然而,她还没来得及开口,电话那头背景音里,忽然传来一个娇柔又带着点惊慌的女声:“哎呀!妈!我不小心把手指划破了!”
是温玥瑶。
下一秒,秦雅芝所有的注意力瞬间被吸引过去,电话这头的温以臻能清晰地听到她语气骤然升起的紧张和心疼:
“怎么回事?怎么这么不小心?快让阿姨拿医药箱来!严不严重?流血了吗?疼不疼啊?”
那头温玥瑶还故意说道:“妈,你跟妹妹打电话呢,我这边不重要,你先跟妹妹谈好。”
秦雅芝着急的说:“一通电话有什么紧急的,你看看你的手伤口那么大,都破皮了,都能看见血了,赶紧去清理包扎一下。”

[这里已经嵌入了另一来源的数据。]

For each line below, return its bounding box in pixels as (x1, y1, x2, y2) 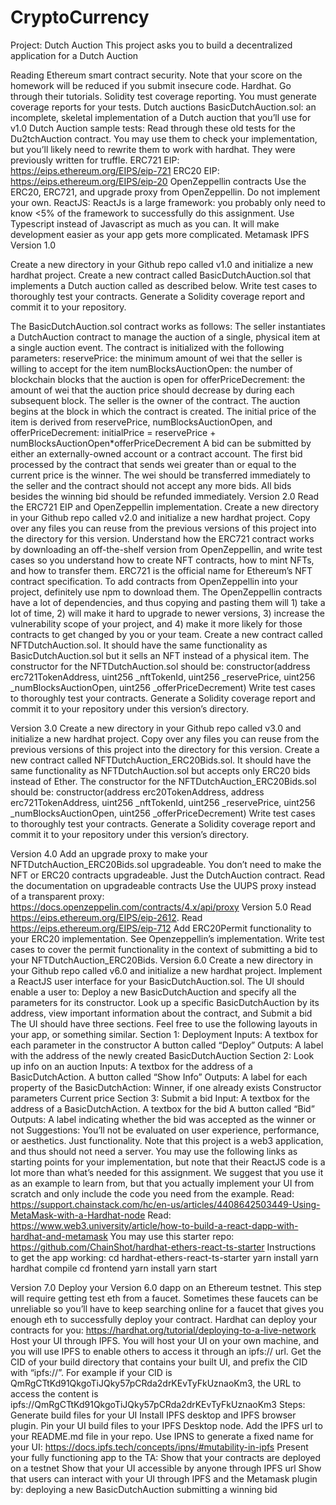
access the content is (10, 1387, 99, 1400)
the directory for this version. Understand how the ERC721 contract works (10, 532, 315, 545)
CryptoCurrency (10, 6, 150, 29)
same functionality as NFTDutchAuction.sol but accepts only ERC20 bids (10, 764, 311, 776)
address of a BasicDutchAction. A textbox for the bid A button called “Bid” (10, 1102, 315, 1115)
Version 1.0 (10, 239, 56, 251)
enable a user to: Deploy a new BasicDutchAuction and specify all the (10, 986, 297, 998)
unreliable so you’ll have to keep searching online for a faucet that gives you (10, 1302, 325, 1315)
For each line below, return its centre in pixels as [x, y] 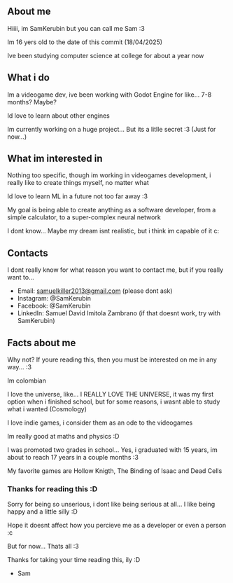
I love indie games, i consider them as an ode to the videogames [100, 423]
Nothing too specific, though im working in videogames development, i [109, 175]
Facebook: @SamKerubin [54, 306]
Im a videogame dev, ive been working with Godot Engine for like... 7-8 [110, 95]
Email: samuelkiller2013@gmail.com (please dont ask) [95, 291]
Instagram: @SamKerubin [54, 299]
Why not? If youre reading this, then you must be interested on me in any [112, 359]
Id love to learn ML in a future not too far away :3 [78, 196]
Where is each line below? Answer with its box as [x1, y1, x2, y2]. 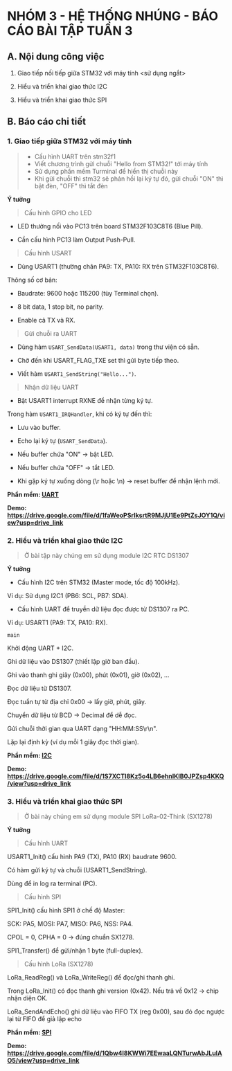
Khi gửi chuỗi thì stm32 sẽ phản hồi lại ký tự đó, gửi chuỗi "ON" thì [34, 174, 224, 183]
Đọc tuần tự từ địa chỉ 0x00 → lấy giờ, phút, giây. [7, 697, 147, 705]
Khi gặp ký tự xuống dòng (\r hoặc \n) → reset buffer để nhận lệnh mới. [17, 476, 220, 485]
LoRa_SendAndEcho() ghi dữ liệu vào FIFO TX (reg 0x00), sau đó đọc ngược [7, 1007, 225, 1016]
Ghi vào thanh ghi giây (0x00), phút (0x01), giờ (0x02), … [7, 670, 170, 679]
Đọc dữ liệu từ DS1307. [7, 684, 72, 692]
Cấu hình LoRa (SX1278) [24, 960, 93, 969]
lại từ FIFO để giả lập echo [7, 1015, 82, 1023]
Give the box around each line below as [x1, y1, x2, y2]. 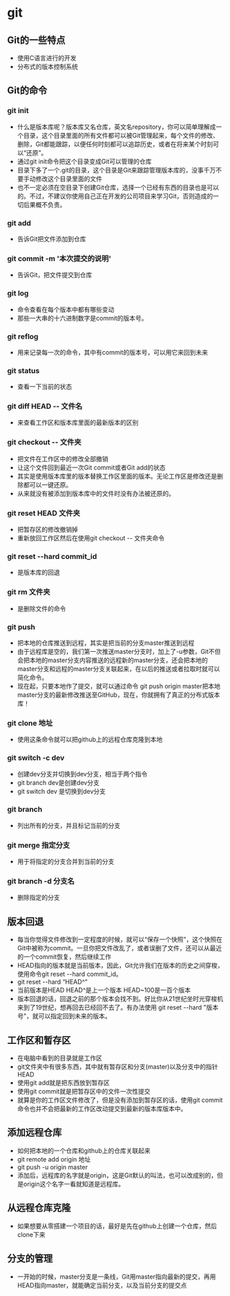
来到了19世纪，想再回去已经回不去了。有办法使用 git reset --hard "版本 [17, 1003, 219, 1012]
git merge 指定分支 [7, 840, 70, 850]
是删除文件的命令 [17, 604, 66, 612]
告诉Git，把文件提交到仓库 [17, 271, 93, 279]
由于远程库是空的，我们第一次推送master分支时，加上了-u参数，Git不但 [17, 647, 221, 655]
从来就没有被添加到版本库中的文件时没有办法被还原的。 [17, 489, 175, 497]
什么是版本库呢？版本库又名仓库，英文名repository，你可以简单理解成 [17, 123, 216, 131]
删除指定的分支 [17, 894, 60, 902]
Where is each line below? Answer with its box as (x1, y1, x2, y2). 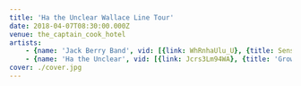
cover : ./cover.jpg (9, 64, 82, 73)
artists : (9, 38, 42, 47)
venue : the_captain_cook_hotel (9, 30, 126, 39)
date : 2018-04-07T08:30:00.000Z (9, 21, 130, 30)
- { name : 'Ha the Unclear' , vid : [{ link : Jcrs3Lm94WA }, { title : (25, 55, 271, 64)
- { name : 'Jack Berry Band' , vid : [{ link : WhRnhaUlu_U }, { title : (25, 47, 275, 56)
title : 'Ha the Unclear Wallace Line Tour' (9, 13, 175, 22)
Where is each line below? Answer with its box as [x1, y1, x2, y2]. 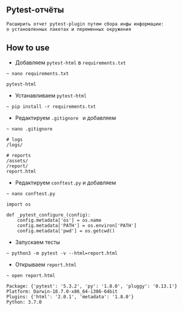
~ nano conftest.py [6, 190, 56, 196]
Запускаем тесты [15, 238, 61, 246]
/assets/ [6, 158, 28, 164]
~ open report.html [6, 272, 56, 278]
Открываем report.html [15, 261, 77, 268]
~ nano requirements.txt [6, 70, 69, 76]
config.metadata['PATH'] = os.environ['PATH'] [17, 222, 137, 229]
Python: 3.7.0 [6, 299, 42, 305]
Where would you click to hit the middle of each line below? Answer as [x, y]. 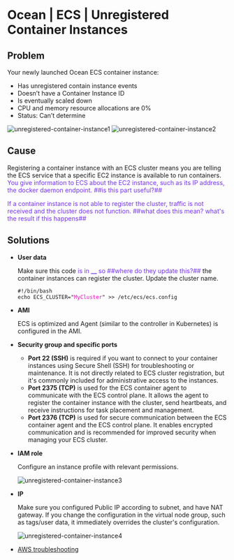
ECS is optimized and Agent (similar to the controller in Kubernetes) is [118, 323]
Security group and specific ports [67, 344]
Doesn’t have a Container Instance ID [71, 93]
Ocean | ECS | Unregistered [88, 15]
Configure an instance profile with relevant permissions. [98, 466]
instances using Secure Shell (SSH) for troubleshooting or [111, 365]
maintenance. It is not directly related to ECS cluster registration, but [126, 373]
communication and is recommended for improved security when [122, 432]
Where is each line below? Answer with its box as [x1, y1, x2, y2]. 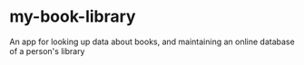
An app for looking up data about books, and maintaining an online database [9, 36, 295, 47]
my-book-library [9, 6, 136, 27]
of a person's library [9, 45, 85, 56]
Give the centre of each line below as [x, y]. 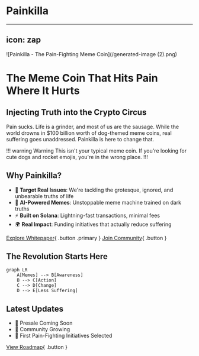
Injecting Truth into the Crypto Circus [76, 113]
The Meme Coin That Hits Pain [82, 78]
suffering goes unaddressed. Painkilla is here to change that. [80, 139]
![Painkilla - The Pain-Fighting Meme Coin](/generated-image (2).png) [92, 54]
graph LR [17, 270]
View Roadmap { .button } [37, 347]
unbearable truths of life [44, 196]
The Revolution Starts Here [57, 256]
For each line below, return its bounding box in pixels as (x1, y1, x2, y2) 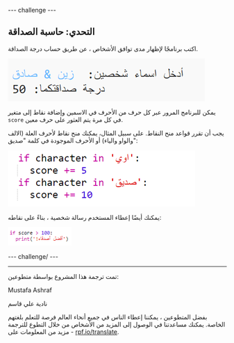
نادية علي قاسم (8, 299, 48, 308)
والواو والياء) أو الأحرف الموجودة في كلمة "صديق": (8, 136, 138, 145)
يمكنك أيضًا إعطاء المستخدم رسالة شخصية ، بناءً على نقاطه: (8, 213, 162, 221)
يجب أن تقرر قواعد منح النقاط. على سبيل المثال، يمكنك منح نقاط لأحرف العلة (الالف (8, 129, 224, 137)
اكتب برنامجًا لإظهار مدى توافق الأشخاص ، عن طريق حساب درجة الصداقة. (8, 45, 199, 53)
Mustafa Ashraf (8, 285, 53, 294)
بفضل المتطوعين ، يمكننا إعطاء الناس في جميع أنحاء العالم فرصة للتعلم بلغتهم (8, 312, 208, 321)
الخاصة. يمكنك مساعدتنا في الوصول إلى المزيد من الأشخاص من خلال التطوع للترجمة (8, 320, 226, 328)
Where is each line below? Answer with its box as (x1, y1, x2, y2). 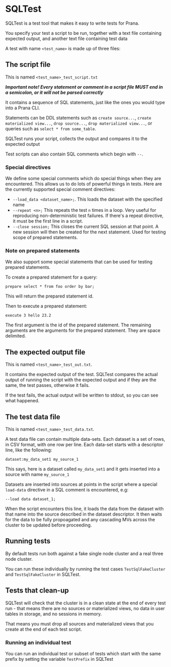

而温以臻刚刚鼓起勇气说“妈我脚摔伤了”的话,秦雅芝都没听到。
她不想再说。
电话那头的嘈杂声很快平息了一些,秦雅芝最后有些心不在焉地、匆匆对着话筒丢下一句:“那就这么说定了,周末一定回来啊!我先去看看玥瑶!”
然后,便是干脆利落的“嘟嘟”忙音。
通话被单方面挂断了。
温以臻举着手机,听着里面传来的忙音,维持着接听的姿势,僵了好一会儿。
客厅里阳光依旧明媚,糯米在她脚边翻了个身,发出咕噜声。
她慢慢放下手臂,将手机放到茶几上,继续织手套。
糯米似乎察觉到了主人低落的情绪,凑过来,用毛茸茸的脑袋轻轻蹭了蹭她垂在身侧的手。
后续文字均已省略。